▼
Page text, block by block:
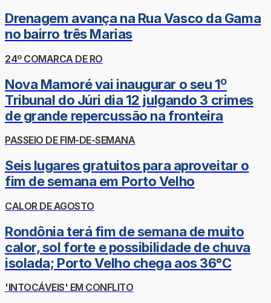
Drenagem avança na Rua Vasco da Gama
no bairro três Marias
24º COMARCA DE RO
Nova Mamoré vai inaugurar o seu 1º
Tribunal do Júri dia 12 julgando 3 crimes
de grande repercussão na fronteira
PASSEIO DE FIM-DE-SEMANA
Seis lugares gratuitos para aproveitar o
fim de semana em Porto Velho
CALOR DE AGOSTO
Rondônia terá fim de semana de muito
calor, sol forte e possibilidade de chuva
isolada; Porto Velho chega aos 36°C
'INTOCÁVEIS' EM CONFLITO
▲
From the line containing "fim de semana em Porto Velho" to the last line above, repeat every line exactly and nothing else.

> **Response to the task**:
fim de semana em Porto Velho
CALOR DE AGOSTO
Rondônia terá fim de semana de muito
calor, sol forte e possibilidade de chuva
isolada; Porto Velho chega aos 36°C
'INTOCÁVEIS' EM CONFLITO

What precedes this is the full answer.